DEV Community

UponTheSky
UponTheSky

Posted on

[C++] Making a Simple JSON Parser from Scratch

Introduction

As I was working on my personal C++ exercise(it’s intended to be shown as a half-portfolio), I had to make a fixture file for the hyper-parameters that the program will use. However, not like those languages such as Node.js or Python that have own STLs for the JSON format, C++ has none of them, and it is somewhat tricky to add a third party library to C++.

Therefore, I decided to make my own C++ JSON parser, albeit simpler than the usual parsers that are used for production code. I thought it would be another very good exercise for my C++ skills.

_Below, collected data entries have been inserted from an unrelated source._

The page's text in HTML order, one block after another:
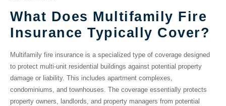
What Does Multifamily Fire
Insurance Typically Cover?
Multifamily fire insurance is a specialized type of coverage designed
to protect multi-unit residential buildings against potential property
damage or liability. This includes apartment complexes,
condominiums, and townhouses. The coverage essentially protects
property owners, landlords, and property managers from potential
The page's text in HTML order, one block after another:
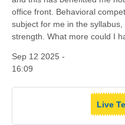
office front. Behavioral
subject for me in the
strength. What more could I
Sep 12 2025 -
16:09
Live

General Designs and Strategies

Remember that I don’t want to make this into another big project, so I would like to keep it as simple as possible. In details,

  • I won’t use any arrays.
  • I will assume that the file contains a valid JSON value, as handling invalid values introduces too many edge cases.
  • I will also assume that the JSON file starts and ends with curly brackets({, })
  • There should be only three data types for my need: strings(which I will parse using std::string), integers, and doubles. There will be no negative values for these numeric types.

So what should our parser strategies be like?

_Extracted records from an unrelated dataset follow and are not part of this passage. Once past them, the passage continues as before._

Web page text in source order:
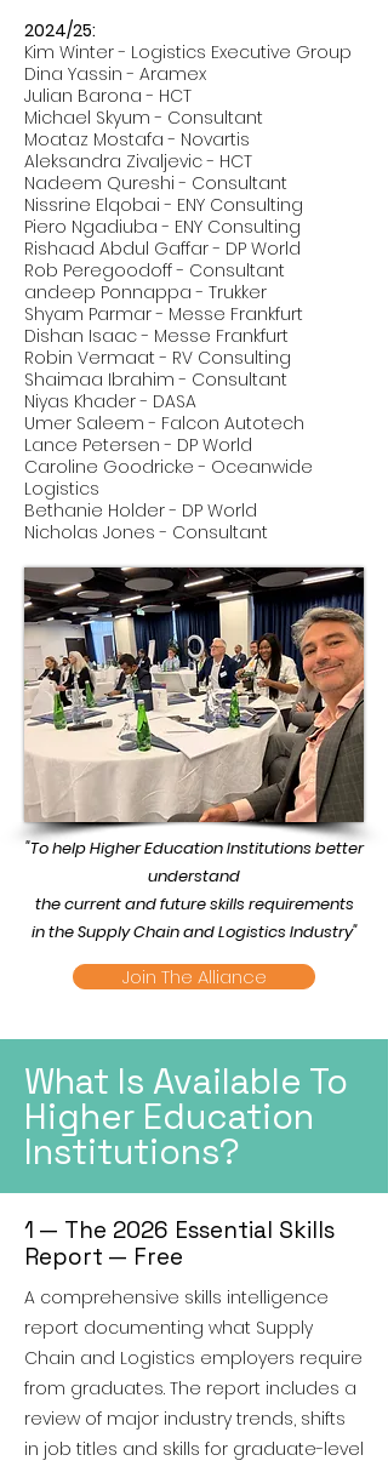
2024/25:
Kim Winter - Logistics Executive Group
Dina Yassin - Aramex
Julian Barona - HCT
Michael Skyum - Consultant
Moataz Mostafa - Novartis
Aleksandra Zivaljevic - HCT
Nadeem Qureshi - Consultant
Nissrine Elqobai - ENY Consulting
Piero Ngadiuba - ENY Consulting
Rishaad Abdul Gaffar - DP World
Rob Peregoodoff - Consultant
andeep Ponnappa - Trukker
Shyam Parmar - Messe Frankfurt
Dishan Isaac - Messe Frankfurt
Robin Vermaat - RV Consulting
Shaimaa Ibrahim - Consultant
Niyas Khader - DASA
Umer Saleem - Falcon Autotech
Lance Petersen - DP World
Caroline Goodricke - Oceanwide
Logistics
Bethanie Holder - DP World
Nicholas Jones - Consultant
"To help Higher Education Institutions better
understand
the current and future skills requirements
in the Supply Chain and Logistics Industry"
Join The Alliance
What Is Available To
Higher Education
Institutions?
1 — The 2026 Essential Skills
Report — Free
A comprehensive skills intelligence
report documenting what Supply
Chain and Logistics employers require
from graduates. The report includes a
review of major industry trends, shifts
in job titles and skills for graduate-level

  • We use ParseJson() as a main parsing function. The function must be recursive for handling nested json values.
  • We recognize each key using double quote marks(), and semicolon(:). Values either start with {(nested values) or consist of plain numeric characters and dot(.)(either integer or double).
  • There will be only two nonnegative primitive types: double and int.
  • Due to the nested values, defining the type of the return values is a little difficult. Here, our approach is to adopt union type in C++:


// json_parser.h

union JsonValue {
  int i;
  double d;
  std::map<std::string, JsonValue>* json;  
};


Enter fullscreen mode Exit fullscreen mode

Note that because we use pointers for the recursiveness, we have the type std::map<std::string, JsonValue>* as a part of the union type here. Also, since the value is determined on runtime, we can’t use templates here and instead resort to union.

Now, let’s dive into the code.

Implementation

The main function ParseJson() has its logical flow as follows, which has only two steps.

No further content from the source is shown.